Pub Date : 2023-06-08DOI: 10.1109/TSUSC.2023.3283518
Mir Ashraf Uddin;Man Lin;Laurence T. Yang
This work aims at addressing carbon neutrality challenges through resource management with system software control. Reducing energy costs is vital for modern systems, especially those battery-powered devices that need to perform complex tasks. The technique of dynamic voltage or frequency scaling (DVFS) has been commonly adopted for reducing power consumption in cyber-physical systems to support the increasing computation demand under limited battery life. Dynamic slack becomes available when a task finishes earlier than its worst execution time. Dynamic slack management is an important factor for the DVFS mechanism. This paper proposes a dynamic slack-sharing (DSS) DVFS scheduling method that reduces CPU energy consumption by learning the slack-sharing rate. The DSS method automatically changes the slack sharing rate of a task on the fly in different situations through learning from experience to determine how much slack to use for the next task and how much to share. The method used for learning is Q-learning. Extensive experiments have been performed, and the results show that the DSS technique achieves more energy savings than the existing ones.

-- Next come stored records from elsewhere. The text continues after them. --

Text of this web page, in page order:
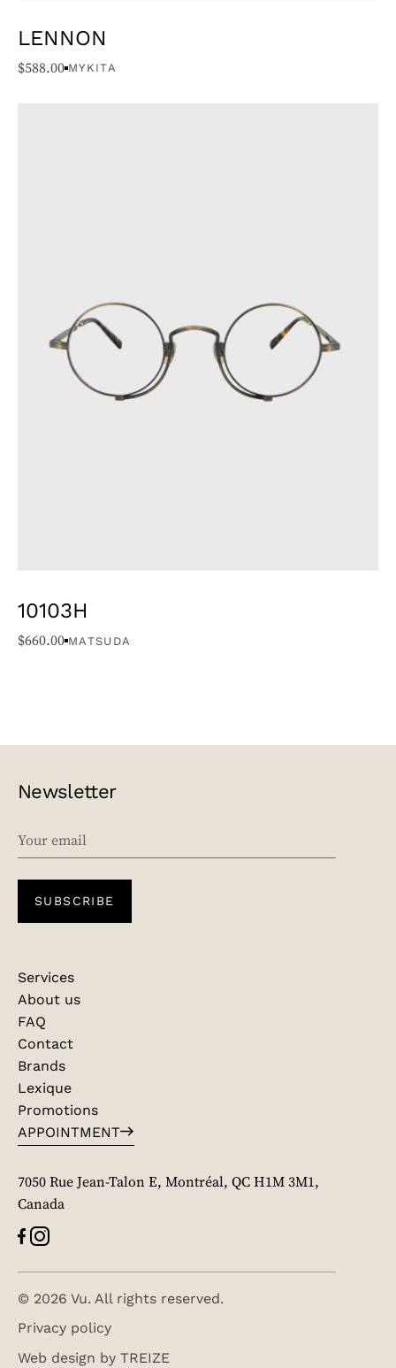
LENNON
$588.00 MYKITA
10103H
$660.00 MATSUDA
Newsletter
SUBSCRIBE
Services
About us
FAQ
Contact
Brands
Lexique
Promotions
APPOINTMENT
7050 Rue Jean-Talon E, Montréal, QC H1M 3M1,
Canada
© 2026 Vu. All rights reserved.
Privacy policy
Web design by TREIZE

这项工作旨在通过系统软件控制进行资源管理,应对碳中和挑战。降低能源成本对现代系统至关重要,尤其是那些需要执行复杂任务的电池供电设备。动态电压或频率缩放(DVFS)技术已被普遍用于降低网络物理系统的功耗,以支持在电池寿命有限的情况下不断增长的计算需求。当任务比其最坏执行时间提前完成时,就会出现动态松弛。动态松弛管理是 DVFS 机制的一个重要因素。本文提出了一种动态空闲共享(DSS)DVFS 调度方法,通过学习空闲共享率来降低 CPU 能耗。DSS 方法通过学习经验,在不同情况下自动改变任务的松弛共享率,以确定下一个任务使用多少松弛以及共享多少松弛。学习的方法是 Q-learning。我们进行了广泛的实验,结果表明 DSS 技术比现有技术节省了更多能源。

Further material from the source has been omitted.